Number of batches in raw_train_ds: 2497
Number of batches in raw_val_ds: 629


In [10]:
max_features = len(raw_train)
embedding_dim = 32
sequence_length = 280

vectorize_layer = TextVectorization(
    max_tokens=max_features,
    output_mode="int",
    output_sequence_length=sequence_length,
)

# Keep only text
text_ds = raw_train_ds.map(lambda x, y: x)

vectorize_layer.adapt(text_ds)

# We want to know our vacobulary size, so that we can pass it to the embedding layer
vocab_size = len(vectorize_layer.get_vocabulary())

In [11]:
def vectorize_text(text, label):
    text = tf.expand_dims(text, -1)
    return vectorize_layer(text), label

# Vectorize the data.
train_ds = raw_train_ds.map(vectorize_text)
val_ds = raw_val_ds.map(vectorize_text)
# test_ds = raw_test_ds.map(vectorize_text)

# Do async prefetching / buffering of the data for best performance on GPU.
train_ds = train_ds.cache().prefetch(buffer_size=10)
val_ds = val_ds.cache().prefetch(buffer_size=10)
# test_ds = test_ds.cache().prefetch(buffer_size=10)

In [12]:
model = tf.keras.Sequential()
model.add(layers.Embedding(vocab_size, embedding_dim, input_length=sequence_length))
model.add(layers.Flatten())
model.add(layers.Dense(1, activation='sigmoid', kernel_regularizer=l2(0.01), bias_regularizer=l2(0.01)))
model.compile(loss='binary_crossentropy',optimizer='adam', metrics=['accuracy']) 
print(model.summary())

Model: "sequential"
_________________________________________________________________
Layer (type)                 Output Shape              Param #   
embedding (Embedding)        (None, 280, 32)           2866208   
_________________________________________________________________
flatten (Flatten)            (None, 8960)              0         
_________________________________________________________________
dense (Dense)                (None, 1)                 8961      
Total params: 2,875,169
Trainable params: 2,875,169
Non-trainable params: 0
_________________________________________________________________
None


Importing the test data.

## IMDB Dataset tryouts

In [21]:
# Taken from https://www.liip.ch/en/blog/sentiment-detection-with-keras-word-embeddings-and-lstm-deep-learning-networks

# Import the data
from tensorflow.keras.datasets import imdb
top_words = 5000 
(X_train, y_train), (X_test, y_test) = imdb.load_data(num_words=top_words)
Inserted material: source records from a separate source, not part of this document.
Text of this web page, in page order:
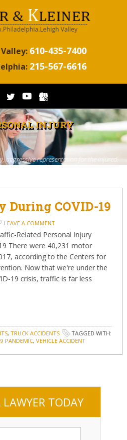
610-435-7400
215-567-6616
INJURY
aggressive representation for the injured.
During COVID-19
LEAVE A COMMENT
Related Personal Injury
There were 40,231 motor
according to the Centers for
Now that we're under the
19 crisis, traffic is far less
, TRUCK ACCIDENTS
TAGGED WITH:
PANDEMIC, VEHICLE ACCIDENT
TODAY
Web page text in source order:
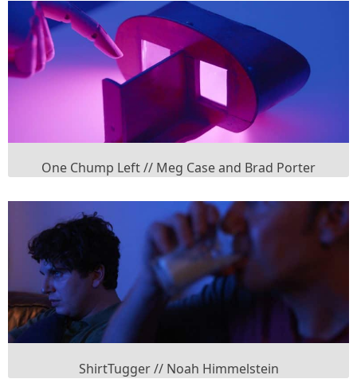
One Chump Left // Meg Case and Brad Porter
ShirtTugger // Noah Himmelstein
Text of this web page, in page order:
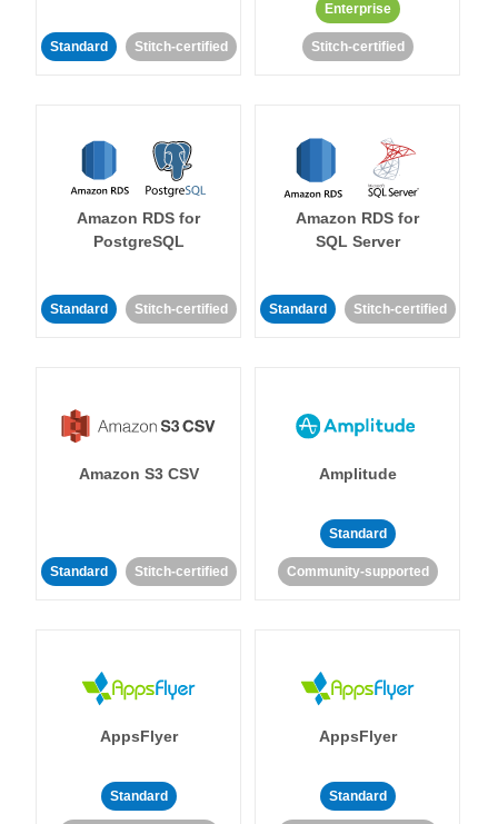
Standard Stitch-certified
Enterprise
Stitch-certified
Amazon RDS for
PostgreSQL
Standard Stitch-certified
Amazon RDS for
SQL Server
Standard Stitch-certified
Amazon S3 CSV
Standard Stitch-certified
Amplitude
Standard
Community-supported
AppsFlyer
Standard
AppsFlyer
Standard
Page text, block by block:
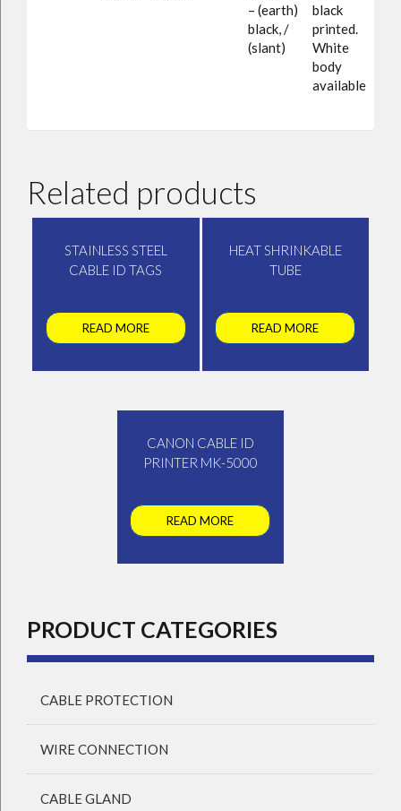
– (earth)
black, /
(slant)
black
printed.
White
body
available
Related products
STAINLESS STEEL
CABLE ID TAGS
READ MORE
HEAT SHRINKABLE
TUBE
READ MORE
CANON CABLE ID
PRINTER MK-5000
READ MORE
PRODUCT CATEGORIES
CABLE PROTECTION
WIRE CONNECTION
CABLE GLAND
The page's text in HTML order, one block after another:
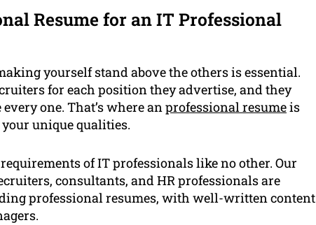
Resume for an IT Professional
yourself stand above the others is essential.
for each position they advertise, and they
one. That’s where anprofessional resumeis
unique qualities.
of IT professionals like no other. Our
consultants, and HR professionals are
professional resumes, with well-written content
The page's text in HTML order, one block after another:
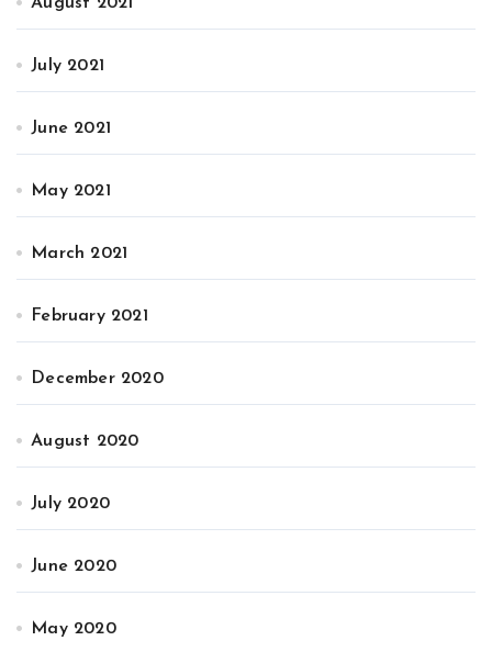
July 2021
June 2021
May 2021
March 2021
February 2021
December 2020
August 2020
July 2020
June 2020
May 2020
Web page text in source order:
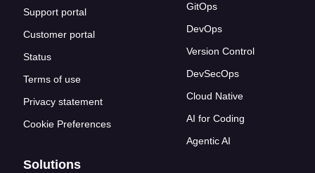
Support portal
Customer portal
Status
Terms of use
Privacy statement
Cookie Preferences
GitOps
DevOps
Version Control
DevSecOps
Cloud Native
AI for Coding
Agentic AI
Solutions
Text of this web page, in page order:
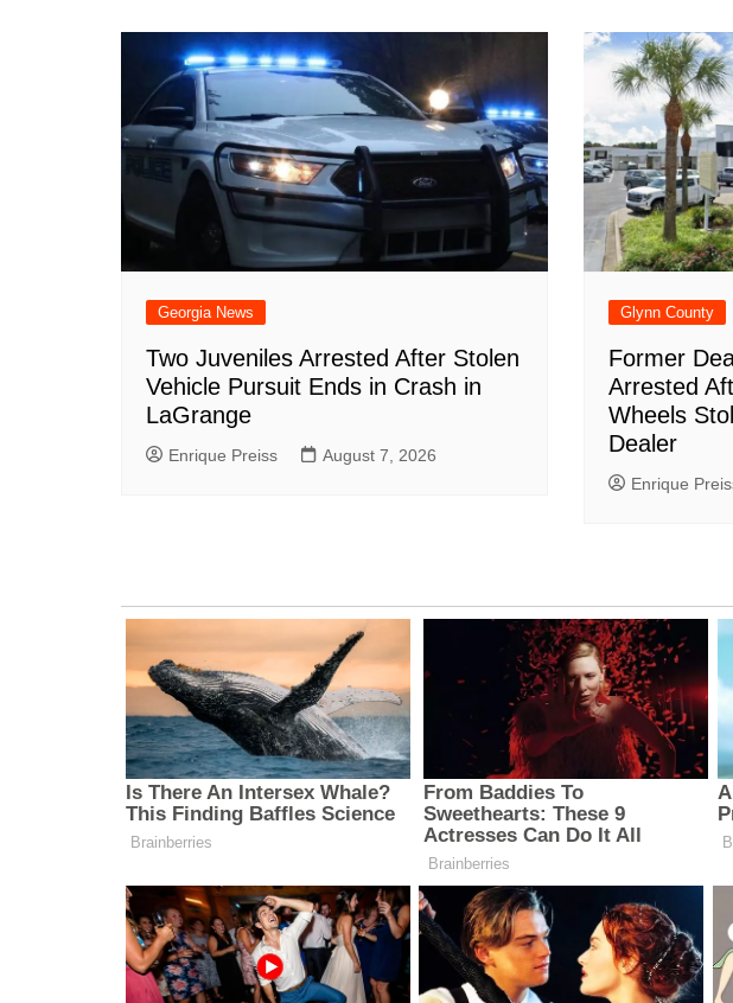
Georgia News
Two Juveniles Arrested After Stolen
Vehicle Pursuit Ends in Crash in
LaGrange
Enrique Preiss August 7, 2026
Glynn County
Former
Arrested
Wheels
Dealer
Enrique
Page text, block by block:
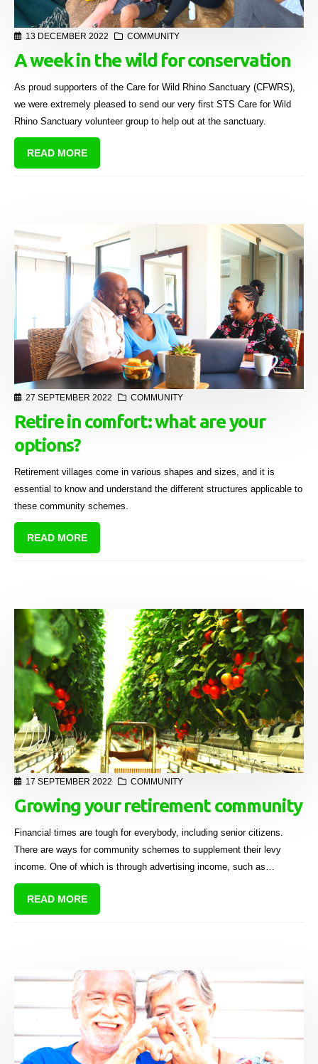
13 DECEMBER 2022 COMMUNITY
A week in the wild for conservation
As proud supporters of the Care for Wild Rhino Sanctuary (CFWRS),
we were extremely pleased to send our very first STS Care for Wild
Rhino Sanctuary volunteer group to help out at the sanctuary.
READ MORE
27 SEPTEMBER 2022 COMMUNITY
Retire in comfort: what are your
options?
Retirement villages come in various shapes and sizes, and it is
essential to know and understand the different structures applicable to
these community schemes.
READ MORE
17 SEPTEMBER 2022 COMMUNITY
Growing your retirement community
Financial times are tough for everybody, including senior citizens.
There are ways for community schemes to supplement their levy
income. One of which is through advertising income, such as
Sectional Title Solutions’ Common Property Advertising Solutions.
READ MORE
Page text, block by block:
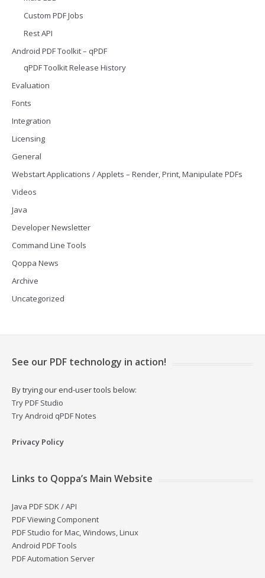
Custom PDF Jobs
Rest API
Android PDF Toolkit – qPDF
qPDF Toolkit Release History
Evaluation
Fonts
Integration
Licensing
General
Webstart Applications / Applets – Render, Print, Manipulate PDFs
Videos
Java
Developer Newsletter
Command Line Tools
Qoppa News
Archive
Uncategorized
See our PDF technology in action!
By trying our end-user tools below:
Try PDF Studio
Try Android qPDF Notes
Privacy Policy
Links to Qoppa’s Main Website
Java PDF SDK / API
PDF Viewing Component
PDF Studio for Mac, Windows, Linux
Android PDF Tools
PDF Automation Server
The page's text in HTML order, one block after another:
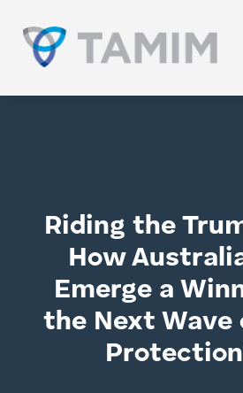
Riding the
How
Emerge a
the Next Wave
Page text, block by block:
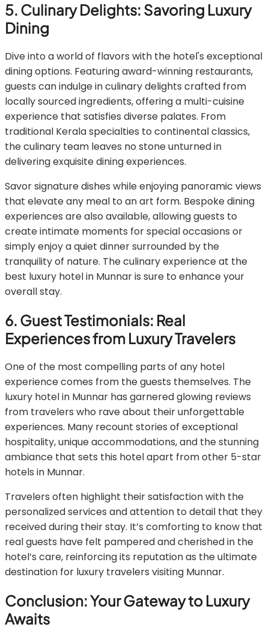
5. Culinary Delights: Savoring Luxury
Dining
Dive into a world of flavors with the hotel's exceptional
dining options. Featuring award-winning restaurants,
guests can indulge in culinary delights crafted from
locally sourced ingredients, offering a multi-cuisine
experience that satisfies diverse palates. From
traditional Kerala specialties to continental classics,
the culinary team leaves no stone unturned in
delivering exquisite dining experiences.
Savor signature dishes while enjoying panoramic views
that elevate any meal to an art form. Bespoke dining
experiences are also available, allowing guests to
create intimate moments for special occasions or
simply enjoy a quiet dinner surrounded by the
tranquility of nature. The culinary experience at the
best luxury hotel in Munnar is sure to enhance your
overall stay.
6. Guest Testimonials: Real
Experiences from Luxury Travelers
One of the most compelling parts of any hotel
experience comes from the guests themselves. The
luxury hotel in Munnar has garnered glowing reviews
from travelers who rave about their unforgettable
experiences. Many recount stories of exceptional
hospitality, unique accommodations, and the stunning
ambiance that sets this hotel apart from other 5-star
hotels in Munnar.
Travelers often highlight their satisfaction with the
personalized services and attention to detail that they
received during their stay. It’s comforting to know that
real guests have felt pampered and cherished in the
hotel’s care, reinforcing its reputation as the ultimate
destination for luxury travelers visiting Munnar.
Conclusion: Your Gateway to Luxury
Awaits
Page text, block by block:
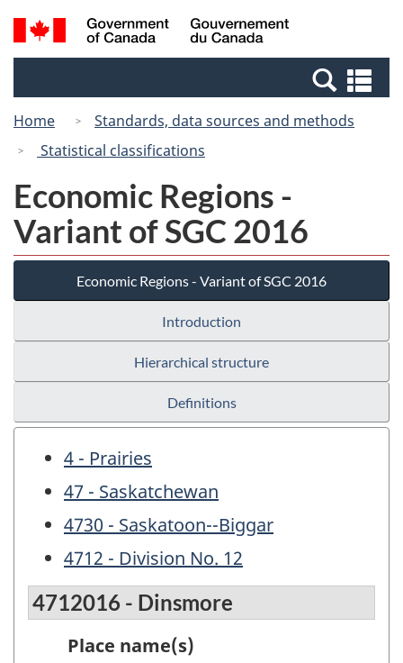
Skip
to
Switch
to
Canada
Search
and
Home
Standards, data sources and methods
Statistical classifications
Economic Regions -
Variant of SGC 2016
Economic Regions - Variant of SGC 2016
Introduction
Hierarchical structure
Definitions
4 - Prairies
47 - Saskatchewan
4730 - Saskatoon--Biggar
4712 - Division No. 12
4712016 - Dinsmore
Place name(s)
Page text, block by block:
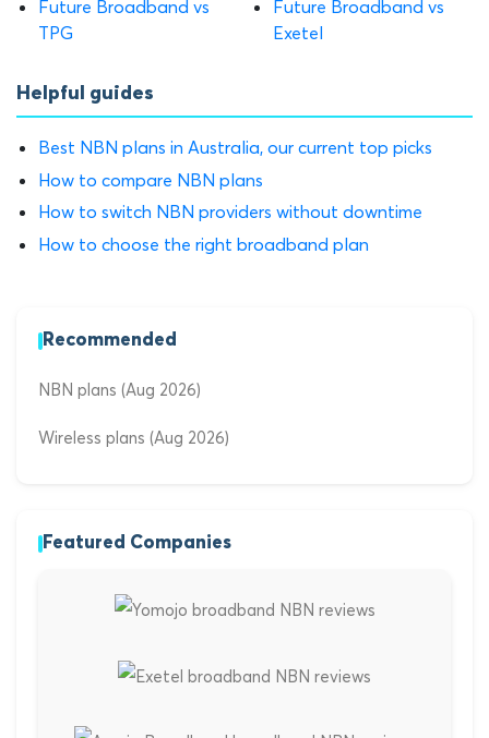
Future Broadband vs
TPG
Future Broadband vs
Exetel
Helpful guides
Best NBN plans in Australia, our current top picks
How to compare NBN plans
How to switch NBN providers without downtime
How to choose the right broadband plan
Recommended
NBN plans (Aug 2026)
Wireless plans (Aug 2026)
Featured Companies
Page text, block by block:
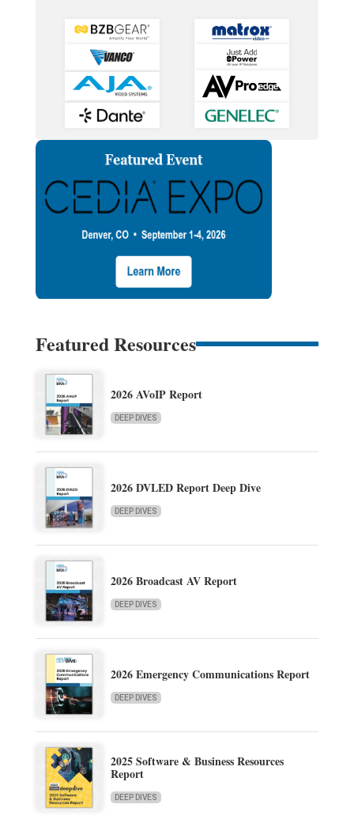
Featured Resources
2026 AVoIP Report
DEEP DIVES
2026 DVLED Report Deep Dive
DEEP DIVES
2026 Broadcast AV Report
DEEP DIVES
2026 Emergency Communications Report
DEEP DIVES
2025 Software & Business Resources
Report
DEEP DIVES
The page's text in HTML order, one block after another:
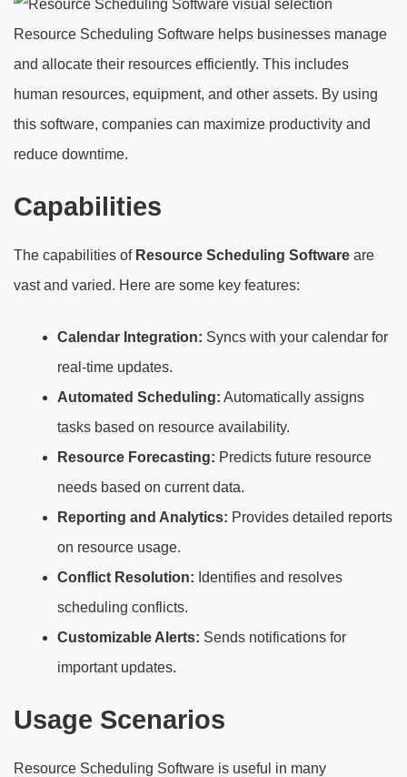
Resource Scheduling Software helps businesses manage
and allocate their resources efficiently. This includes
human resources, equipment, and other assets. By using
this software, companies can maximize productivity and
reduce downtime.
Capabilities
The capabilities of Resource Scheduling Software are
vast and varied. Here are some key features:
Calendar Integration: Syncs with your calendar for
real-time updates.
Automated Scheduling: Automatically assigns
tasks based on resource availability.
Resource Forecasting: Predicts future resource
needs based on current data.
Reporting and Analytics: Provides detailed reports
on resource usage.
Conflict Resolution: Identifies and resolves
scheduling conflicts.
Customizable Alerts: Sends notifications for
important updates.
Usage Scenarios
Resource Scheduling Software is useful in many

# Truncate and pad the review sequences 
from tensorflow.keras.preprocessing import sequence
max_review_length = 500 
X_train = sequence.pad_sequences(X_train, maxlen=max_review_length)
X_test = sequence.pad_sequences(X_test, maxlen=max_review_length)

# Build the model 
embedding_vector_length = 32
model = tf.keras.Sequential()
model.add(layers.Embedding(top_words, embedding_vector_length, input_length=max_review_length))
model.add(layers.Flatten())
model.add(layers.Dense(1, activation='sigmoid'))
model.compile(loss='binary_crossentropy',optimizer='adam', metrics=['accuracy'])

# Train the model
model.fit(X_train, y_train, validation_data=(X_test, y_test), epochs=3, batch_size=64)

25000
Epoch 1/3
Epoch 2/3
Epoch 3/3


<tensorflow.python.keras.callbacks.History at 0x7fe6bd8951f0>

## Our Twitter Dataset

In [10]:
epochs = 5
# Fit the model using the train and test datasets.
model.fit(train_ds, validation_data=val_ds, epochs=epochs)

Epoch 1/5
Epoch 2/5
Epoch 3/5
Epoch 4/5
Epoch 5/5


<tensorflow.python.keras.callbacks.History at 0x7fcc02e1de50>

In [292]:
# test_ds = tf.data.TextLineDataset("data/test/test_data_cl.txt")

In [41]:
def vectorize_text_test(text):
  text = tf.expand_dims(text, -1)
  return vectorize_layer(text)

test_ds = test_ds.map(vectorize_text_test)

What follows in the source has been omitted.